◆ **Task prompt**: Write out all the data verbatim. Skip images.

Collection entries:
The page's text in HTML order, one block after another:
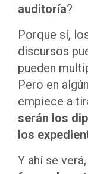
auditoría?
Porque sí,
discursos
pueden
Pero en
empiece a
serán los
los
Y ahí se
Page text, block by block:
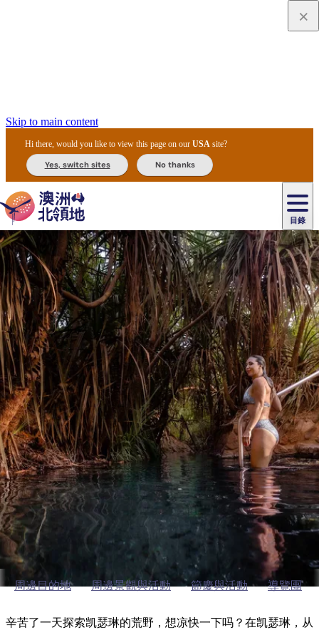
Skip to main content
Hi there, would you like to view this page on ourUSA site?
Yes, switch sites No thanks
目錄
主
目
錄
必
訪
景
點
最
受
歡
迎
目
的
地
內
戶
外
達
爾
文
愛
麗
斯
泉
烏
魯
魯
卡
卡
杜
國
家
公
園
李
治
菲
特
國
家
公
園
瓦
塔
卡
國
家
公
園
提
維
群
島
東
阿
納
姆
地
馬
塔
蘭
卡
溫
泉
池
尼
特
米
魯
克
國
家
公
園
卡
魯
卡
魯
/
魔
鬼
大
理
石
保
護
馬
古
克
瀑
布
茨
奧
里
查
/
西
麥
克
唐
納
國
公
園
必
玩
體
驗
旅
客
類
型
推
薦
榜
單
民
化
體
驗
美
食
攻
略
節
慶
與
活
動
戶
外
和
探
險
自
然
和
野
生
動
植
物
歷
史
與
文
物
釣
魚
豪
華
旅
游
露
營
和
豪
華
野
營
自
駕
遊
規
劃
和
預
訂
實
用
資
訊
住
宿
導
覽
團
租
和
交
通
工
具
凯瑟琳的户外活动
凯瑟琳的游泳活动
周邊目的地 周邊景觀與活動 節慶與活動 導覽團
辛苦了一天探索凯瑟琳的荒野，想凉快一下吗？在凯瑟琳，从
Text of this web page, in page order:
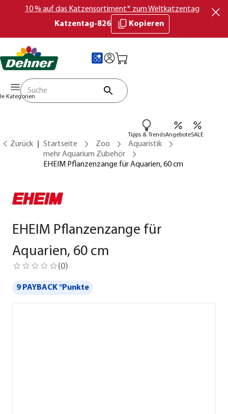
10 % auf das Katzensortiment* zum Weltkatzentag
Katzentag-826
Kopieren
Kategorien
Tipps & TrendsAngeboteSALE
Zurück Startseite Zoo
Aquaristik
mehr Aquarium Zubehör
EHEIM Pflanzenzange für Aquarien, 60 cm
EHEIM Pflanzenzange für
Aquarien, 60 cm
(0)
9 PAYBACK °Punkte
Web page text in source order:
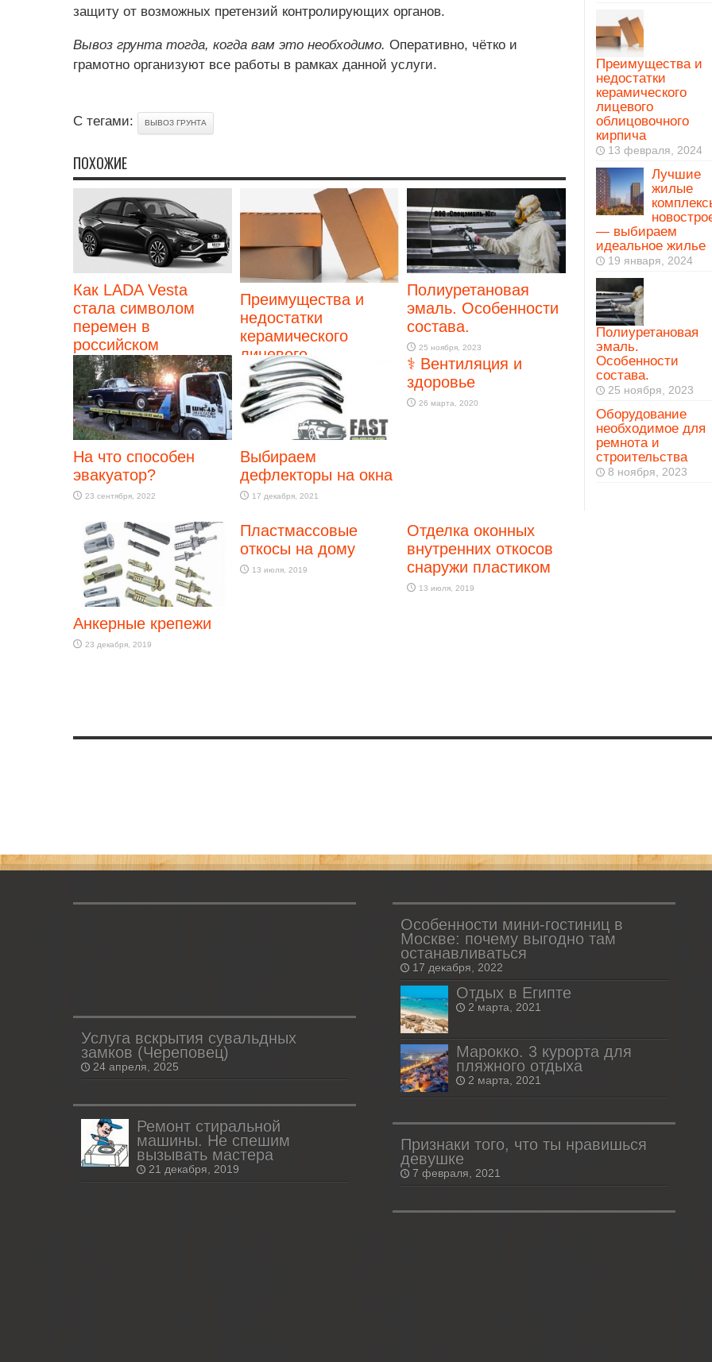
защиту от возможных претензий контролирующих органов.
Вывоз грунта тогда, когда вам это необходимо. Оперативно, чётко и
грамотно организуют все работы в рамках данной услуги.
С тегами: ВЫВОЗ ГРУНТА
ПОХОЖИЕ
Как LADA Vesta
стала символом
перемен в
российском
автопроме
22 января, 2026
Преимущества и
недостатки
керамического
лицевого
облицовочного
кирпича
13 февраля, 2024
Полиуретановая
эмаль. Особенности
состава.
25 ноября, 2023
На что способен
эвакуатор?
23 сентября, 2022
Выбираем
дефлекторы на окна
17 декабря, 2021
⚕️ Вентиляция и
здоровье
26 марта, 2020
Анкерные крепежи
23 декабря, 2019
Пластмассовые
откосы на дому
13 июля, 2019
Отделка оконных
внутренних откосов
снаружи пластиком
13 июля, 2019
Преимущества и
недостатки
керамического
лицевого
облицовочного
кирпича
13 февраля, 2024
Лучшие
жилые
— выбираем
идеальное жилье
19 января, 2024
Полиуретановая
эмаль.
Особенности
состава.
25 ноября, 2023
Оборудование
необходимое для
ремнота и
строительства
8 ноября, 2023
Услуга вскрытия сувальдных
замков (Череповец)
24 апреля, 2025
Ремонт стиральной
машины. Не спешим
вызывать мастера
21 декабря, 2019
Особенности мини-гостиниц в
Москве: почему выгодно там
останавливаться
17 декабря, 2022
Отдых в Египте
2 марта, 2021
Марокко. 3 курорта для
пляжного отдыха
2 марта, 2021
Признаки того, что ты нравишься
девушке
7 февраля, 2021
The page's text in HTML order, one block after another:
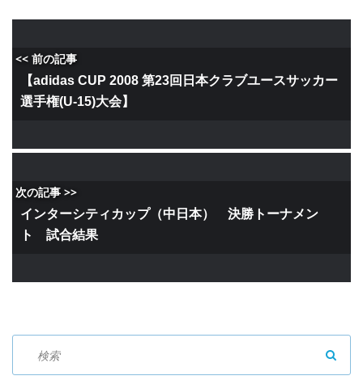
<< 前の記事
【adidas CUP 2008 第23回日本クラブユースサッカー
選手権(U-15)大会】
次の記事 >>
インターシティカップ（中日本） 決勝トーナメン
ト 試合結果
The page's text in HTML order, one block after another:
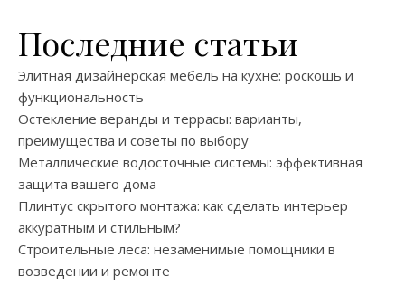
Последние статьи
Элитная дизайнерская мебель на кухне: роскошь и
функциональность
Остекление веранды и террасы: варианты,
преимущества и советы по выбору
Металлические водосточные системы: эффективная
защита вашего дома
Плинтус скрытого монтажа: как сделать интерьер
аккуратным и стильным?
Строительные леса: незаменимые помощники в
возведении и ремонте
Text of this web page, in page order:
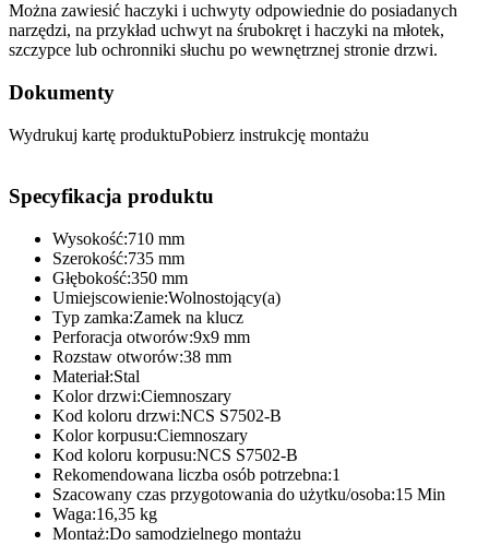
Można zawiesić haczyki i uchwyty odpowiednie do posiadanych
narzędzi, na przykład uchwyt na śrubokręt i haczyki na młotek,
szczypce lub ochronniki słuchu po wewnętrznej stronie drzwi.
Dokumenty
Wydrukuj kartę produktuPobierz instrukcję montażu
Specyfikacja produktu
Wysokość:710 mm
Szerokość:735 mm
Głębokość:350 mm
Umiejscowienie:Wolnostojący(a)
Typ zamka:Zamek na klucz
Perforacja otworów:9x9 mm
Rozstaw otworów:38 mm
Materiał:Stal
Kolor drzwi:Ciemnoszary
Kod koloru drzwi:NCS S7502-B
Kolor korpusu:Ciemnoszary
Kod koloru korpusu:NCS S7502-B
Rekomendowana liczba osób potrzebna:1
Szacowany czas przygotowania do użytku/osoba:15 Min
Waga:16,35 kg
Montaż:Do samodzielnego montażu
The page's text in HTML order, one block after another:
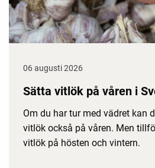
06 augusti 2026
Sätta vitlök på våren i
Om du har tur med vädret kan
vitlök också på våren. Men
vitlök på hösten och vintern.

◆ **Written response**:
The page's text in HTML order, one block after another:
auditoría?
Porque sí,
discursos
pueden
Pero en
empiece a
serán los
los
Y ahí se
Page text, block by block:
Skip to main content
Hi there, would you like to view this page on ourUSA site?
Yes, switch sites No thanks
目錄
主
目
錄
必
訪
景
點
最
受
歡
迎
目
的
地
內
戶
外
達
爾
文
愛
麗
斯
泉
烏
魯
魯
卡
卡
杜
國
家
公
園
李
治
菲
特
國
家
公
園
瓦
塔
卡
國
家
公
園
提
維
群
島
東
阿
納
姆
地
馬
塔
蘭
卡
溫
泉
池
尼
特
米
魯
克
國
家
公
園
卡
魯
卡
魯
/
魔
鬼
大
理
石
保
護
馬
古
克
瀑
布
茨
奧
里
查
/
西
麥
克
唐
納
國
公
園
必
玩
體
驗
旅
客
類
型
推
薦
榜
單
民
化
體
驗
美
食
攻
略
節
慶
與
活
動
戶
外
和
探
險
自
然
和
野
生
動
植
物
歷
史
與
文
物
釣
魚
豪
華
旅
游
露
營
和
豪
華
野
營
自
駕
遊
規
劃
和
預
訂
實
用
資
訊
住
宿
導
覽
團
租
和
交
通
工
具
凯瑟琳的户外活动
凯瑟琳的游泳活动
周邊目的地 周邊景觀與活動 節慶與活動 導覽團
辛苦了一天探索凯瑟琳的荒野，想凉快一下吗？在凯瑟琳，从
Text of this web page, in page order:
10 % auf das Katzensortiment* zum Weltkatzentag
Katzentag-826
Kopieren
Kategorien
Tipps & TrendsAngeboteSALE
Zurück Startseite Zoo
Aquaristik
mehr Aquarium Zubehör
EHEIM Pflanzenzange für Aquarien, 60 cm
EHEIM Pflanzenzange für
Aquarien, 60 cm
(0)
9 PAYBACK °Punkte
Web page text in source order:
защиту от возможных претензий контролирующих органов.
Вывоз грунта тогда, когда вам это необходимо. Оперативно, чётко и
грамотно организуют все работы в рамках данной услуги.
С тегами: ВЫВОЗ ГРУНТА
ПОХОЖИЕ
Как LADA Vesta
стала символом
перемен в
российском
автопроме
22 января, 2026
Преимущества и
недостатки
керамического
лицевого
облицовочного
кирпича
13 февраля, 2024
Полиуретановая
эмаль. Особенности
состава.
25 ноября, 2023
На что способен
эвакуатор?
23 сентября, 2022
Выбираем
дефлекторы на окна
17 декабря, 2021
⚕️ Вентиляция и
здоровье
26 марта, 2020
Анкерные крепежи
23 декабря, 2019
Пластмассовые
откосы на дому
13 июля, 2019
Отделка оконных
внутренних откосов
снаружи пластиком
13 июля, 2019
Преимущества и
недостатки
керамического
лицевого
облицовочного
кирпича
13 февраля, 2024
Лучшие
жилые
— выбираем
идеальное жилье
19 января, 2024
Полиуретановая
эмаль.
Особенности
состава.
25 ноября, 2023
Оборудование
необходимое для
ремнота и
строительства
8 ноября, 2023
Услуга вскрытия сувальдных
замков (Череповец)
24 апреля, 2025
Ремонт стиральной
машины. Не спешим
вызывать мастера
21 декабря, 2019
Особенности мини-гостиниц в
Москве: почему выгодно там
останавливаться
17 декабря, 2022
Отдых в Египте
2 марта, 2021
Марокко. 3 курорта для
пляжного отдыха
2 марта, 2021
Признаки того, что ты нравишься
девушке
7 февраля, 2021
The page's text in HTML order, one block after another:
<< 前の記事
【adidas CUP 2008 第23回日本クラブユースサッカー
選手権(U-15)大会】
次の記事 >>
インターシティカップ（中日本） 決勝トーナメン
ト 試合結果
The page's text in HTML order, one block after another:
Последние статьи
Элитная дизайнерская мебель на кухне: роскошь и
функциональность
Остекление веранды и террасы: варианты,
преимущества и советы по выбору
Металлические водосточные системы: эффективная
защита вашего дома
Плинтус скрытого монтажа: как сделать интерьер
аккуратным и стильным?
Строительные леса: незаменимые помощники в
возведении и ремонте
Text of this web page, in page order:
Można zawiesić haczyki i uchwyty odpowiednie do posiadanych
narzędzi, na przykład uchwyt na śrubokręt i haczyki na młotek,
szczypce lub ochronniki słuchu po wewnętrznej stronie drzwi.
Dokumenty
Wydrukuj kartę produktuPobierz instrukcję montażu
Specyfikacja produktu
Wysokość:710 mm
Szerokość:735 mm
Głębokość:350 mm
Umiejscowienie:Wolnostojący(a)
Typ zamka:Zamek na klucz
Perforacja otworów:9x9 mm
Rozstaw otworów:38 mm
Materiał:Stal
Kolor drzwi:Ciemnoszary
Kod koloru drzwi:NCS S7502-B
Kolor korpusu:Ciemnoszary
Kod koloru korpusu:NCS S7502-B
Rekomendowana liczba osób potrzebna:1
Szacowany czas przygotowania do użytku/osoba:15 Min
Waga:16,35 kg
Montaż:Do samodzielnego montażu
The page's text in HTML order, one block after another:
06 augusti 2026
Sätta vitlök på våren i
Om du har tur med vädret kan
vitlök också på våren. Men
vitlök på hösten och vintern.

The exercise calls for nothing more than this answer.